Hiking in a river is challenging for a number of reasons. The water is usually at least a bit cloudy, so you can’t see precisely where you’re stepping. You’re walking over uneven ground, which usually involves stones of various sizes, some of which are firmly settled, and some of which are loose–and you can’t always tell by looking. Your shoes and clothes weigh more than you’re used to because they’re wet, so you have to adjust your balance differently. The secret is to go slowly, taking one step at a time, testing your footing before you bring your weight forward and find the next step. While you need to look ahead occasionally to make sure you’re still following the right path, you need to focus primarily on the step right in front of you. Looking ahead too much is the quickest way to lose your footing and end up flat in the river, or worse, with a broken ankle or a twisted knee.

In the gospel we frequently talk about a principle of “line upon line, precept upon precept.” This is how the Lord teaches us, a little at a time, not everything at once. The principle certainly applies to how we learn the gospel, but I think it also has application for how we live daily, how we confront the things that challenge us the most.

I tend to get myself in trouble in life, in relationships, in my work by looking too far ahead, either trying to suss out the end of something that is causing me anxiety because I don’t know how it’s going to turn out or overwhelming myself because I can see no end to a heavy burden I feel like I’m going to be carrying forever.

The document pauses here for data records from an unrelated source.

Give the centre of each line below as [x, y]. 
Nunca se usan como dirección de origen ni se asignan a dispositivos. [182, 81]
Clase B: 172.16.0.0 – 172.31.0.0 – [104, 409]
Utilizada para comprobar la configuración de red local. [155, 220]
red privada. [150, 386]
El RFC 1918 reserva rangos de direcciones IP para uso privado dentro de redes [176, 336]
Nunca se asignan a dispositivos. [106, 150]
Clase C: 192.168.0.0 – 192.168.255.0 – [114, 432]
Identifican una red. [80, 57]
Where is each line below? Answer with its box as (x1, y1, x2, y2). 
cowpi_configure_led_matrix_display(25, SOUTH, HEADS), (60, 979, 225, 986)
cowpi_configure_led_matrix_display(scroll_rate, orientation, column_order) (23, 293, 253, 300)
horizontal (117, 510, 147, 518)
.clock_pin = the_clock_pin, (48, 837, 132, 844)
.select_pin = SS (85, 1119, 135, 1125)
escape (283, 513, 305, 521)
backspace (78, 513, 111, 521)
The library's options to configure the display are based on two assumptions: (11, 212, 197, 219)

I trip myself up because I start looking far ahead instead of concentrating on just finding my footing for the part of the path that’s right in front of me.

We need to have goals that stretch us, dreams that are bigger than we are right now, hopes for an eternity we can’t really imagine from this moment in time. But we also need to focus on the part of the path in front of us well enough to move forward safely and steadily.

Maybe it’s because right now there is more than one thing in my life that feels like it’s out of reach or beyond my imagining–a happy relationship, a future after my parents are gone, a professional life that offers something different. I have been pleading with the Lord for patience, strength, the will to change, forgiveness for my weakness, some certainty as to the direction I should go or even what I should allow myself to hope for. And I feel like this hike brought me at least part of the answer, for now: Don’t try to see the ending from here; you’ll only trip yourself up. Just keep taking the next steps one at a time, and trust that continuing to walk the path will bring you to something beautiful.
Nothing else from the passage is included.